Why doesn’t God stop bad people from doing bad things? There you are, trying to do the godly thing, towing the biblical line, and you become the collateral damage of others’ evil. It’s not fair. When that happens, it’s easy to wonder what happened to God’s justice.
Don’t you wish God would stop them dead cold in their tracks? Well, maybe not dead dead. But at least stop them? He did in the Bible. Where’s that power against evil now?

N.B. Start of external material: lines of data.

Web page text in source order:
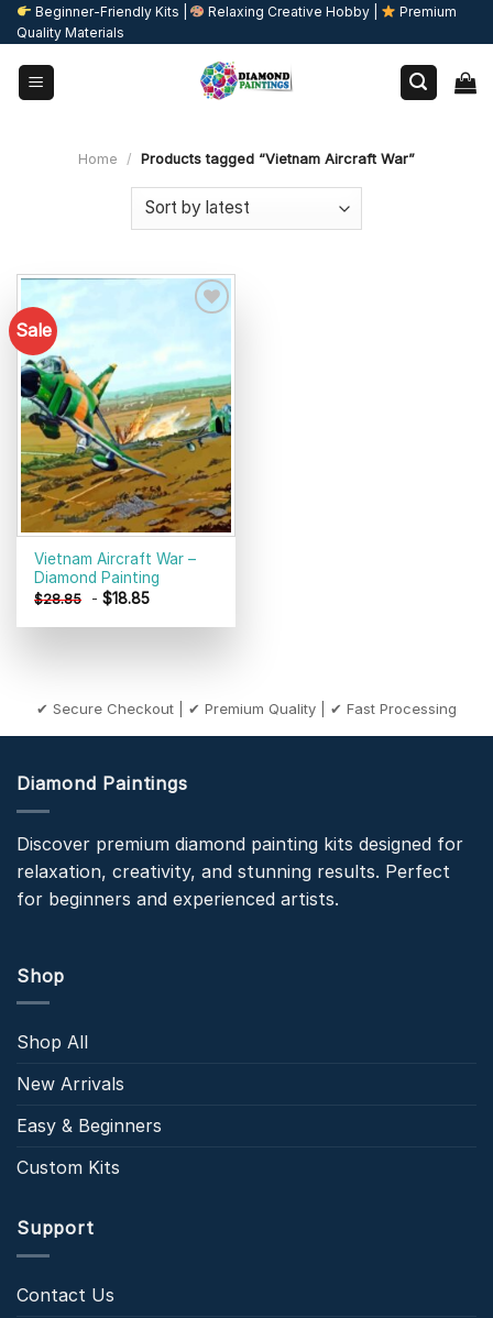
Skip
to
content
Beginner-Friendly Kits | Relaxing Creative Hobby |
Premium
Quality Materials
Home / Products tagged “Vietnam Aircraft War”
Sale
Add to
wishlist
Vietnam Aircraft War –
Diamond Painting
$28.85 -$18.85
✔ Secure Checkout | ✔ Premium Quality | ✔ Fast Processing
Diamond Paintings
Discover premium diamond painting kits designed for
relaxation, creativity, and stunning results. Perfect
for beginners and experienced artists.
Shop
Shop All
New Arrivals
Easy & Beginners
Custom Kits
Support
Contact Us

What if every time evil happened, God brought the atomic elbow of his judgment? Like, if you yell in anger at the driver who cut you off, your car breaks down, costing you $532. If you tell a lie, a tooth falls out. You’d curb those wrong actions fast. But your change would be done out of fear of God, not faith in him. That’s not the relationship he wants with you. God explains why he delays his wrath: “For my own name’s sake I delay my wrath. . . . I hold it back from you so as not to destroy you completely” (Isaiah 48:9). God delays because he’s a God of mercy who desires to show love.
Second Peter 3:9 reveals that God “is patient with you, not wanting anyone to perish, but everyone to come to repentance.” God delays his wrath so unbelievers who do wrong and Christians who do wrong come to repentance and experience his powerful grace.
God delays his punishments. Thank God he does!